200%元気になれる!世界プロレス式コミュニケーションガイド研究所長による発想の転換のすすめ(2)第三者の視点

私が好きなプロレスほど「伝える」ことがキモになっているジャンルはないと思っています。毎日痛い目に遭い続けながらリングにあがるプロレスラーには、ひしひしと「伝えたい思い」を感じますし、みているファンもまたしばしば「一般の方」からその魅力について説明を求められることがあります。プロレスに関わるうえで「伝える」ということは切っても切り離せません。プロレスが街のケンカと決定的に違うのは、攻撃する側もされる側も、第三者の目線ありきで行動していることです。それは会場にいるお客さん、レフェリー、スタッフ、あるいは報道されたり、ネットで情報を知るファン、更には同業者など多岐に渡ります。
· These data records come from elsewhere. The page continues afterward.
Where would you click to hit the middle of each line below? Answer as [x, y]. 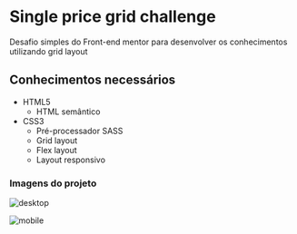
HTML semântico [68, 112]
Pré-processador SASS [79, 131]
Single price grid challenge [113, 17]
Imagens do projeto [53, 183]
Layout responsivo [71, 160]
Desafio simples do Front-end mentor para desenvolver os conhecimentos [148, 42]
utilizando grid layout [49, 51]
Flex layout [56, 150]
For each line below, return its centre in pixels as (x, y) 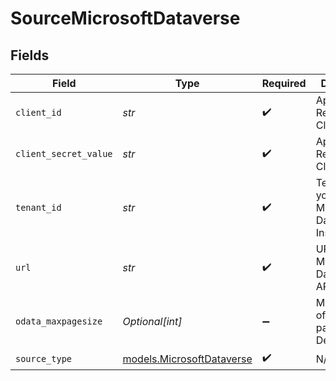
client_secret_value (64, 153)
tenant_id (38, 207)
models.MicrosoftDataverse (187, 359)
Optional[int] (152, 321)
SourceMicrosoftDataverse (125, 18)
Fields (30, 55)
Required (284, 83)
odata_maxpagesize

街のケンカは簡単にいえば当人同士の「なんでもいいからむしゃくしゃした気分を発散したくて、暴力にして人にぶつけるだけのものです。それ以外の目的はありません。たまに人を集めてケンカする輩もいるみたいですが、たぶんそれは「見られたい」という自分の願望優先で、見ている側がどう思うかとか、自分たちがどう見られているかいう視点はごっそり抜けていると思います。たとえばこういう情景を思い浮かべてください。一方が一方の首を絞めるとします。しかし、現実的に考えてどっちが相手に対してダメージを与えられるでしょうか?

①立ったまま背後から首を絞める

②相手の身体に背中から馬乗りになって全体重をかけて首を絞める

 

 

もし相手にダメージを与えるためだけだったら、②の方がより効果的でしょう。立ったままよりは相手の逃げ場も奪えますし、乗っかられただけでも結構なスタミナロスにつながります。しかしこれを伝えるという視点から見るとどうなるでしょうか?まず相手に覆いかぶさっている時点で、周りからは実際にそういう攻撃をしているのかわかりにくいですよね。別に覆いかぶさってもいいのですが、みている人ありきで考えると、あまり効果的とはいいがたいですね。特にテレビカメラが接写する機会があるならまだしも、②の場合だとごく近くの限られた人にしか事実が伝わりません。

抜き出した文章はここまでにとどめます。